Болотная муть порнографии заливала литературу и театр. Арцыбашев и Каменский, «Санин» и «Крылья» - вот к чему жадно рвался обыватель, как к грязноватому одеялу, под которое можно спрятать трусливую голову. Обыватель требовал от искусства, чтобы оно успокаивало его, как добрая нянька: «Да, да, все спокойно,- революцию прогнали, она больше не вернется!» И театры, иногда даже хорошие, шли навстречу этим требованиям публики. А в одном из маленьких петербургских театриков-однодневок поставили инсценировку «Леды» Каменского, где актриса появлялась, как говорится, в чем мать родила: фиговый листок заменяли золотые туфельки,- это составляло весь ее костюм.
Нужно ли говорить о том, что
Однако не все растерявшиеся и напуганные попутчики, порвавшие с революцией, прятались от нее под сень ломовых телег или под кущи развесистой порнографической «клубнички». Были такие, что убегали и дальше, в прошлое.

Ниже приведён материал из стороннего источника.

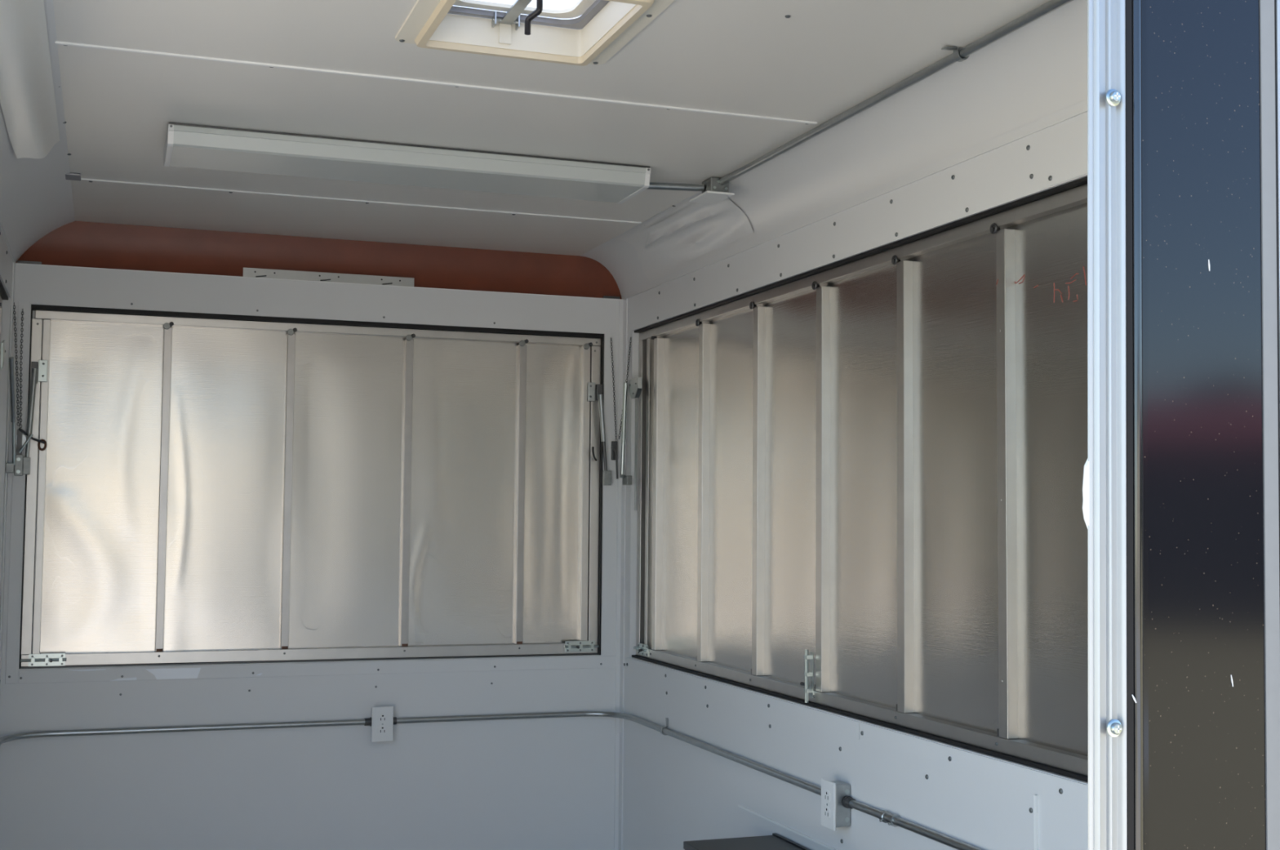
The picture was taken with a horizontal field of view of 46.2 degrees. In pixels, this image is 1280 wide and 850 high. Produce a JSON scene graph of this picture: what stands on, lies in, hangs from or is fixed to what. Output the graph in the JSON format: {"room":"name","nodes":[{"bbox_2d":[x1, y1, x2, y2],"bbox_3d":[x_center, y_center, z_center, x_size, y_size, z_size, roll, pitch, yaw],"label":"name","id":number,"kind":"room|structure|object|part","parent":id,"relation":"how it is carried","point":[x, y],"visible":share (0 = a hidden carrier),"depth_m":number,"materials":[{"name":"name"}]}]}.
{"room":"concession trailer interior","nodes":[
{"label":"concession trailer interior","id":0,"kind":"room"},
{"bbox_2d":[0,0,75,689],"bbox_3d":[-1.223,0.374,2.740,0.223,2.284,4.105,2,-4,-20],"label":"wall","id":1,"kind":"structure","parent":0,"point":[36,196],"depth_m":4.22,"materials":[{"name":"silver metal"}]},
{"bbox_2d":[0,280,8,360],"bbox_3d":[-1.662,0.131,3.726,0.059,1.168,1.718,2,-4,-20],"label":"hatch","id":2,"kind":"object","parent":1,"relation":"attached to","point":[3,295],"visible":1,"depth_m":4.51,"materials":[{"name":"metal"}]},
{"bbox_3d":[-1.663,-0.411,3.751,0.029,0.028,1.678,2,-4,-20],"label":"rail","id":3,"kind":"part","parent":2,"relation":"part of","materials":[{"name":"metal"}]},
{"bbox_3d":[-1.303,0.451,2.701,0.050,2.125,4.095,2,-4,-20],"label":"wall panel","id":4,"kind":"part","parent":1,"relation":"part of","materials":[{"name":"white metal"}]},
{"bbox_2d":[0,340,15,472],"bbox_3d":[-1.850,-0.049,4.400,0.027,0.370,0.412,2,-4,-20],"label":"stay","id":5,"kind":"object","parent":1,"relation":"attached to","point":[9,466],"visible":1,"depth_m":4.52,"materials":[{"name":"silver metal"}]},
{"bbox_3d":[-1.905,0.041,4.568,0.010,0.162,0.045,1,-4,-13],"label":"rod","id":6,"kind":"part","parent":5,"relation":"part of","materials":[{"name":"silver metal"}]},
{"bbox_2d":[0,0,59,158],"bbox_3d":[-0.988,-0.737,2.319,0.099,0.072,2.745,2,-4,-20],"label":"protective film","id":7,"kind":"object","parent":1,"relation":"attached to","point":[27,94],"visible":1,"depth_m":3.03,"materials":[{"name":"white plastic"}]},
{"bbox_3d":[-1.196,-0.686,2.811,0.185,0.159,4.105,2,-4,-20],"label":"cove panel","id":8,"kind":"part","parent":1,"relation":"part of","materials":[{"name":"white metal"}]},
{"bbox_2d":[0,221,623,849],"bbox_3d":[-1.015,0.505,4.949,2.081,2.295,0.056,2,-4,-20],"label":"wall","id":9,"kind":"structure","parent":0,"point":[540,783],"depth_m":4.91,"materials":[{"name":"white metal"}]},
{"bbox_2d":[13,302,19,426],"bbox_3d":[-1.922,-0.187,4.626,0.031,0.382,0.008,2,-4,-20],"label":"chain","id":10,"kind":"object","parent":9,"relation":"hanging from","point":[17,383],"visible":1,"depth_m":4.62,"materials":[{"name":"grey metal"}]},
{"bbox_2d":[19,308,23,427],"bbox_3d":[-1.907,-0.175,4.630,0.014,0.370,0.008,2,-4,-20],"label":"chain","id":11,"kind":"object","parent":9,"relation":"hanging from","point":[22,320],"visible":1,"depth_m":4.63,"materials":[{"name":"grey metal"}]},
{"bbox_2d":[13,427,46,475],"bbox_3d":[-1.879,0.083,4.628,0.099,0.148,0.046,3,-4,-33],"label":"hasp","id":12,"kind":"object","parent":9,"relation":"attached to","point":[21,442],"visible":0.95,"depth_m":4.62,"materials":[{"name":"metal"}]},
{"bbox_3d":[-1.911,0.124,4.619,0.024,0.064,0.015,2,-4,-20],"label":"plate","id":13,"kind":"part","parent":12,"relation":"part of","materials":[{"name":"metal"}]},
{"bbox_3d":[-1.911,0.046,4.626,0.038,0.038,0.009,2,-4,-20],"label":"round plate","id":14,"kind":"part","parent":12,"relation":"part of","materials":[{"name":"metal"}]},
{"bbox_2d":[66,668,106,671],"bbox_3d":[-1.720,0.760,4.655,0.120,0.006,0.001,2,-4,-20],"label":"scrap","id":15,"kind":"object","parent":9,"relation":"attached to","point":[91,668],"visible":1,"depth_m":4.66,"materials":[{"name":"white"}]},
{"bbox_2d":[111,676,136,680],"bbox_3d":[-1.615,0.794,4.690,0.081,0.010,0.001,2,-4,-20],"label":"scrap","id":16,"kind":"object","parent":9,"relation":"attached to","point":[135,677],"visible":1,"depth_m":4.69,"materials":[{"name":"white"}]},
{"bbox_2d":[145,667,200,679],"bbox_3d":[-1.474,0.785,4.741,0.168,0.034,0.001,2,-4,-20],"label":"scrap","id":17,"kind":"object","parent":9,"relation":"attached to","point":[173,673],"visible":1,"depth_m":4.74,"materials":[{"name":"white"}]},
{"bbox_2d":[0,716,371,745],"bbox_3d":[-1.134,0.913,3.957,1.131,0.028,1.703,2,-4,-20],"label":"conduit","id":18,"kind":"object","parent":9,"relation":"attached to","point":[366,721],"visible":1,"depth_m":4.73,"materials":[{"name":"metal"}]},
{"bbox_2d":[18,304,604,668],"bbox_3d":[-1.022,0.212,4.970,1.897,1.168,0.059,2,-4,-20],"label":"hatch","id":19,"kind":"object","parent":9,"relation":"attached to","point":[204,488],"visible":1,"depth_m":4.96,"materials":[{"name":"metal"}]},
{"bbox_2d":[22,360,48,474],"bbox_3d":[-1.878,-0.025,4.652,0.034,0.358,0.072,-1,-4,27],"label":"stay","id":20,"kind":"object","parent":19,"relation":"attached to","point":[42,364],"visible":1,"depth_m":4.63,"materials":[{"name":"silver metal"}]},
{"bbox_3d":[-1.886,0.077,4.623,0.016,0.125,0.011,2,-4,-20],"label":"rod","id":21,"kind":"part","parent":20,"relation":"part of","materials":[{"name":"metal"}]},
{"bbox_3d":[-1.862,-0.169,4.680,0.027,0.068,0.010,2,-4,-20],"label":"mount plate","id":22,"kind":"part","parent":20,"relation":"part of","materials":[{"name":"silver metal"}]},
{"bbox_3d":[-1.844,0.726,4.634,0.137,0.009,0.009,2,-4,-20],"label":"bolt rod","id":23,"kind":"part","parent":19,"relation":"part of","materials":[{"name":"silver metal"}]},
{"bbox_3d":[-1.696,0.195,4.750,0.359,1.054,0.005,2,-4,-20],"label":"sheet panel","id":24,"kind":"part","parent":19,"relation":"part of","materials":[{"name":"silver metal"}]},
{"bbox_3d":[-1.344,0.205,4.875,0.389,1.054,0.003,2,-4,-20],"label":"sheet panel","id":25,"kind":"part","parent":19,"relation":"part of","materials":[{"name":"silver metal"}]},
{"bbox_3d":[-1.031,0.752,4.944,1.866,0.036,0.029,2,-4,-20],"label":"rail","id":26,"kind":"part","parent":19,"relation":"part of","materials":[{"name":"metal"}]},
{"bbox_3d":[-1.018,-0.318,5.011,1.858,0.026,0.029,2,-4,-20],"label":"rail","id":27,"kind":"part","parent":19,"relation":"part of","materials":[{"name":"metal"}]},
{"bbox_3d":[-0.976,0.217,5.006,0.393,1.054,0.003,2,-4,-19],"label":"sheet panel","id":28,"kind":"part","parent":19,"relation":"part of","materials":[{"name":"silver metal"}]},
{"bbox_3d":[-0.604,0.228,5.139,0.396,1.054,0.004,2,-4,-20],"label":"sheet panel","id":29,"kind":"part","parent":19,"relation":"part of","materials":[{"name":"silver metal"}]},
{"bbox_3d":[-0.310,0.237,5.243,0.229,1.054,0.004,2,-4,-20],"label":"sheet panel","id":30,"kind":"part","parent":19,"relation":"part of","materials":[{"name":"silver metal"}]},
{"bbox_3d":[-0.195,0.769,5.220,0.140,0.009,0.009,2,-4,-20],"label":"bolt rod","id":31,"kind":"part","parent":19,"relation":"part of","materials":[{"name":"silver metal"}]},
{"bbox_2d":[587,382,611,484],"bbox_3d":[-0.142,0.030,5.264,0.076,0.360,0.044,2,-4,-20],"label":"stay","id":32,"kind":"object","parent":19,"relation":"attached to","point":[594,391],"visible":1,"depth_m":5.25,"materials":[{"name":"metal"}]},
{"bbox_3d":[-0.170,-0.116,5.281,0.026,0.066,0.010,2,-4,-20],"label":"mount plate","id":33,"kind":"part","parent":32,"relation":"part of","materials":[{"name":"metal"}]},
{"bbox_3d":[-0.161,0.101,5.259,0.018,0.051,0.023,0,-4,12],"label":"handle","id":34,"kind":"part","parent":32,"relation":"part of","materials":[{"name":"black metal"}]},
{"bbox_3d":[-0.123,0.108,5.251,0.020,0.121,0.011,2,-4,-20],"label":"rod","id":35,"kind":"part","parent":32,"relation":"part of","materials":[{"name":"grey metal"}]},
{"bbox_3d":[-1.008,-0.544,5.021,2.061,0.193,0.038,2,-4,-20],"label":"plywood panel","id":36,"kind":"part","parent":9,"relation":"part of","materials":[{"name":"brown wood"}]},
{"bbox_2d":[243,267,413,286],"bbox_3d":[-1.027,-0.485,4.978,0.561,0.039,0.011,2,-4,-20],"label":"metal plate","id":37,"kind":"object","parent":9,"relation":"on","point":[247,272],"visible":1,"depth_m":4.98,"materials":[{"name":"metal"}]},
{"bbox_2d":[371,706,393,742],"bbox_3d":[-0.850,0.979,4.929,0.070,0.113,0.053,2,-4,-20],"label":"electrical outlet","id":38,"kind":"object","parent":9,"relation":"attached to","point":[382,717],"visible":1,"depth_m":4.91,"materials":[{"name":"plastic"}]},
{"bbox_2d":[377,725,386,734],"bbox_3d":[-0.841,0.997,4.904,0.031,0.029,0.002,2,-4,-20],"label":"receptacle","id":39,"kind":"object","parent":38,"relation":"attached to","point":[382,730],"depth_m":4.90,"materials":[{"name":"grey plastic"}]},
{"bbox_2d":[377,713,387,722],"bbox_3d":[-0.841,0.958,4.906,0.031,0.029,0.002,2,-4,-20],"label":"receptacle","id":40,"kind":"object","parent":38,"relation":"attached to","point":[382,717],"depth_m":4.91,"materials":[{"name":"grey plastic"}]},
{"bbox_2d":[610,337,617,441],"bbox_3d":[-0.092,-0.124,5.275,0.029,0.367,0.009,1,-4,-12],"label":"chain","id":41,"kind":"object","parent":9,"relation":"hanging from","point":[611,337],"visible":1,"depth_m":5.27,"materials":[{"name":"grey metal"}]},
{"bbox_2d":[610,440,617,479],"bbox_3d":[-0.090,0.123,5.261,0.028,0.132,0.024,2,-4,-20],"label":"hasp","id":42,"kind":"object","parent":41,"relation":"hanging from","point":[614,444],"visible":1,"depth_m":5.26,"materials":[{"name":"grey metal"}]},
{"bbox_3d":[-0.090,0.090,5.269,0.020,0.066,0.012,2,-4,-20],"label":"plate","id":43,"kind":"part","parent":42,"relation":"part of","materials":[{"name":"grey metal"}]},
{"bbox_2d":[53,0,1050,255],"bbox_3d":[-0.331,-0.746,3.131,2.101,0.047,4.130,2,-4,-20],"label":"ceiling","id":44,"kind":"structure","parent":0,"point":[707,89],"depth_m":3.28,"materials":[{"name":"white painted panel"}]},
{"bbox_3d":[-0.903,-0.646,4.734,2.021,0.020,0.680,2,-4,-20],"label":"panel","id":45,"kind":"part","parent":44,"relation":"part of","materials":[{"name":"white metal"}]},
{"bbox_2d":[164,122,650,204],"bbox_3d":[-0.582,-0.660,3.842,1.205,0.053,0.258,2,-4,-20],"label":"ceiling lamp","id":46,"kind":"object","parent":44,"relation":"attached to","point":[186,145],"visible":1,"depth_m":3.77,"materials":[{"name":"white plastic"}]},
{"bbox_3d":[-0.574,-0.700,3.812,2.021,0.019,1.278,2,-4,-20],"label":"panel","id":47,"kind":"part","parent":44,"relation":"part of","materials":[{"name":"white metal"}]},
{"bbox_2d":[395,0,675,66],"bbox_3d":[-0.199,-0.787,2.754,0.425,0.133,0.457,2,-4,-20],"label":"ceiling vent","id":48,"kind":"object","parent":44,"relation":"in","point":[580,33],"visible":1,"depth_m":2.91,"materials":[{"name":"beige plastic"}]},
{"bbox_3d":[-0.202,-0.829,2.768,0.359,0.046,0.412,2,-4,-20],"label":"lid","id":49,"kind":"part","parent":48,"relation":"part of","materials":[{"name":"white"}]},
{"bbox_3d":[-0.195,-0.757,2.755,0.011,0.074,0.045,4,-5,-45],"label":"crank handle","id":50,"kind":"part","parent":48,"relation":"part of","materials":[{"name":"black plastic"}]},
{"bbox_3d":[0.001,-0.792,2.201,2.021,0.020,2.143,2,-4,-20],"label":"panel","id":51,"kind":"part","parent":44,"relation":"part of","materials":[{"name":"white metal"}]},
{"bbox_2d":[646,182,704,191],"bbox_3d":[0.082,-0.646,4.068,0.184,0.018,0.019,1,-4,-9],"label":"conduit","id":52,"kind":"object","parent":44,"relation":"attached to","point":[653,185],"visible":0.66,"depth_m":4.06,"materials":[{"name":"metal"}]},
{"bbox_2d":[689,177,734,204],"bbox_3d":[0.196,-0.641,4.089,0.080,0.048,0.130,2,-4,-20],"label":"junction box","id":53,"kind":"object","parent":44,"relation":"attached to","point":[714,193],"visible":0.97,"depth_m":4.05,"materials":[{"name":"metal"}]},
{"bbox_3d":[0.195,-0.619,4.088,0.080,0.005,0.130,2,-4,-20],"label":"plate","id":54,"kind":"part","parent":53,"relation":"part of","materials":[{"name":"white plastic"}]},
{"bbox_2d":[719,0,1073,185],"bbox_3d":[0.663,-0.728,2.775,0.053,0.023,2.695,2,-4,-20],"label":"conduit","id":55,"kind":"object","parent":44,"relation":"attached to","point":[958,55],"visible":1,"depth_m":3.08,"materials":[{"name":"metal"}]},
{"bbox_2d":[580,98,1088,849],"bbox_3d":[0.552,0.428,3.371,0.210,2.284,4.105,2,-4,-20],"label":"wall","id":56,"kind":"structure","parent":0,"point":[673,791],"depth_m":3.85,"materials":[{"name":"white"}]},
{"bbox_2d":[393,711,821,795],"bbox_3d":[-0.169,0.931,4.319,0.811,0.054,1.668,2,-4,-20],"label":"conduit","id":57,"kind":"object","parent":56,"relation":"attached to","point":[792,780],"visible":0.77,"depth_m":4.96,"materials":[{"name":"metal"}]},
{"bbox_2d":[618,337,631,439],"bbox_3d":[-0.052,-0.128,5.239,0.008,0.354,0.082,3,-4,-30],"label":"chain","id":58,"kind":"object","parent":56,"relation":"hanging from","point":[630,337],"visible":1,"depth_m":5.23,"materials":[{"name":"grey metal"}]},
{"bbox_2d":[620,377,642,510],"bbox_3d":[-0.034,0.067,5.166,0.032,0.452,0.145,2,-4,-20],"label":"stay","id":59,"kind":"object","parent":56,"relation":"attached to","point":[635,385],"visible":1,"depth_m":5.17,"materials":[{"name":"metal"}]},
{"bbox_3d":[-0.061,0.114,5.216,0.011,0.136,0.024,1,-4,-15],"label":"rod","id":60,"kind":"part","parent":59,"relation":"part of","materials":[{"name":"silver metal"}]},
{"bbox_3d":[-0.014,0.101,5.149,0.003,0.383,0.020,2,-4,-20],"label":"guide rail","id":61,"kind":"part","parent":59,"relation":"part of","materials":[{"name":"metal"}]},
{"bbox_2d":[644,198,753,266],"bbox_3d":[0.140,-0.576,4.581,0.119,0.107,0.759,2,-4,-20],"label":"protective film","id":62,"kind":"object","parent":56,"relation":"attached to","point":[699,229],"visible":0.94,"depth_m":4.51,"materials":[{"name":"white"}]},
{"bbox_3d":[0.544,-0.633,3.429,0.172,0.159,4.105,2,-4,-20],"label":"cove panel","id":63,"kind":"part","parent":56,"relation":"part of","materials":[{"name":"white metal"}]},
{"bbox_2d":[821,777,850,830],"bbox_3d":[0.475,0.916,3.632,0.053,0.113,0.070,2,-4,-20],"label":"electrical outlet","id":64,"kind":"object","parent":56,"relation":"attached to","point":[834,814],"visible":1,"depth_m":3.61,"materials":[{"name":"metal"}]},
{"bbox_2d":[823,806,830,818],"bbox_3d":[0.451,0.935,3.622,0.002,0.029,0.031,2,-4,-20],"label":"receptacle","id":65,"kind":"object","parent":64,"relation":"attached to","point":[826,809],"depth_m":3.62,"materials":[{"name":"grey plastic"}]},
{"bbox_2d":[823,790,830,802],"bbox_3d":[0.451,0.896,3.624,0.002,0.029,0.031,2,-4,-20],"label":"receptacle","id":66,"kind":"object","parent":64,"relation":"attached to","point":[826,793],"depth_m":3.62,"materials":[{"name":"grey plastic"}]},
{"bbox_3d":[0.455,0.916,3.624,0.006,0.113,0.070,2,-4,-20],"label":"plate","id":67,"kind":"part","parent":64,"relation":"part of","materials":[{"name":"white plastic"}]},
{"bbox_2d":[614,0,1087,282],"bbox_3d":[0.577,-0.644,3.327,0.147,0.124,3.700,2,-4,-20],"label":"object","id":68,"kind":"object","parent":56,"relation":"attached to","point":[1037,70],"visible":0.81,"depth_m":3.29,"materials":[{"name":"white"}]},
{"bbox_2d":[631,176,1088,782],"bbox_3d":[0.486,0.156,3.832,0.059,1.168,2.958,2,-4,-20],"label":"hatch","id":69,"kind":"object","parent":56,"relation":"attached to","point":[860,476],"visible":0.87,"depth_m":3.55,"materials":[{"name":"metal"}]},
{"bbox_3d":[0.003,0.762,5.101,0.009,0.009,0.132,2,-4,-20],"label":"bolt rod","id":70,"kind":"part","parent":69,"relation":"part of","materials":[{"name":"silver metal"}]},
{"bbox_3d":[0.140,0.215,4.856,0.003,1.072,0.408,2,-4,-20],"label":"sheet panel","id":71,"kind":"part","parent":69,"relation":"part of","materials":[{"name":"silver metal"}]},
{"bbox_3d":[0.279,0.193,4.468,0.003,1.072,0.418,2,-4,-20],"label":"sheet panel","id":72,"kind":"part","parent":69,"relation":"part of","materials":[{"name":"silver metal"}]},
{"bbox_3d":[0.417,0.171,4.081,0.003,1.072,0.405,2,-4,-20],"label":"sheet panel","id":73,"kind":"part","parent":69,"relation":"part of","materials":[{"name":"silver metal"}]},
{"bbox_3d":[0.431,0.648,3.878,0.010,0.136,0.010,2,-4,-20],"label":"bolt rod","id":74,"kind":"part","parent":69,"relation":"part of","materials":[{"name":"silver metal"}]},
{"bbox_3d":[0.490,0.696,3.797,0.029,0.030,2.918,2,-4,-20],"label":"rail","id":75,"kind":"part","parent":69,"relation":"part of","materials":[{"name":"metal"}]},
{"bbox_3d":[0.500,-0.385,3.863,0.029,0.028,2.918,2,-4,-20],"label":"rail","id":76,"kind":"part","parent":69,"relation":"part of","materials":[{"name":"metal"}]},
{"bbox_3d":[0.556,0.148,3.691,0.004,1.072,0.424,2,-4,-20],"label":"sheet panel","id":77,"kind":"part","parent":69,"relation":"part of","materials":[{"name":"silver metal"}]},
{"bbox_3d":[0.697,0.125,3.295,0.004,1.072,0.418,2,-4,-19],"label":"sheet panel","id":78,"kind":"part","parent":69,"relation":"part of","materials":[{"name":"silver metal"}]},
{"bbox_3d":[0.837,0.103,2.903,0.003,1.072,0.416,2,-4,-20],"label":"sheet panel","id":79,"kind":"part","parent":69,"relation":"part of","materials":[{"name":"silver metal"}]},
{"bbox_2d":[842,795,982,849],"bbox_3d":[0.848,0.850,2.633,0.030,0.028,2.075,2,-4,-20],"label":"conduit","id":80,"kind":"object","parent":56,"relation":"attached to","point":[848,802],"visible":1,"depth_m":3.34,"materials":[{"name":"metal"}]},
{"bbox_2d":[1082,0,1279,849],"bbox_3d":[0.827,0.305,1.305,1.066,2.454,0.052,2,-4,-20],"label":"door frame","id":81,"kind":"structure","parent":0,"point":[1181,484],"depth_m":1.16,"materials":[{"name":"metal"}]},
{"bbox_3d":[0.348,0.284,1.119,0.033,2.454,0.013,2,-4,-20],"label":"edge trim","id":82,"kind":"part","parent":81,"relation":"part of","materials":[{"name":"metal"}]},
{"bbox_3d":[0.431,0.287,1.152,0.114,2.454,0.008,2,-4,-20],"label":"skin panel","id":83,"kind":"part","parent":81,"relation":"part of","materials":[{"name":"black metal"}]},
{"bbox_3d":[0.515,0.291,1.180,0.029,2.454,0.011,2,-4,-20],"label":"edge trim","id":84,"kind":"part","parent":81,"relation":"part of","materials":[{"name":"metal"}]},
{"bbox_3d":[-0.346,1.591,2.991,2.091,0.100,4.130,2,-4,-20],"label":"floor","id":85,"kind":"structure","parent":0,"visible":0},
{"bbox_2d":[683,832,810,849],"bbox_3d":[0.429,1.307,3.343,0.298,0.520,1.251,2,-4,-20],"label":"base cabinet","id":86,"kind":"object","parent":85,"relation":"on","point":[775,841],"visible":1,"depth_m":3.88,"materials":[{"name":"black metal"}]}
]}

Этот уход - в античность, в средние века и т.п.- был характерен в те годы для литературы и театра и привел в дальнейшем к созданию в Петербурге и Москве специальных «старинных театров», архаизированных, уводивших зрителя за столетия назад.
Такого театра Комиссаржевская, конечно, также не хотела.
И все- таки ее новый театр тоже был, хотя и по-другому, бегством от современности, от ее борьбы, бегством от жизненной правды.
К этому театру, реакционному по своему содержанию, формалистическому по средствам выражения, Комиссаржевская скатилась не только из-за тех причин, о которых сказано выше: из-за отсутствия революционной драматургии, не пропускавшейся на сцену цензурой, из-за перемены в требованиях зрителя, из-за желания уйти от плоско-натуралистического театра и нежелания поить напуганного революцией обывателя «липовым чаем» развлекательной порнографии или уводить его в далекое прошлое. Была и еще одна причина, и о ней тоже необходимо сказать.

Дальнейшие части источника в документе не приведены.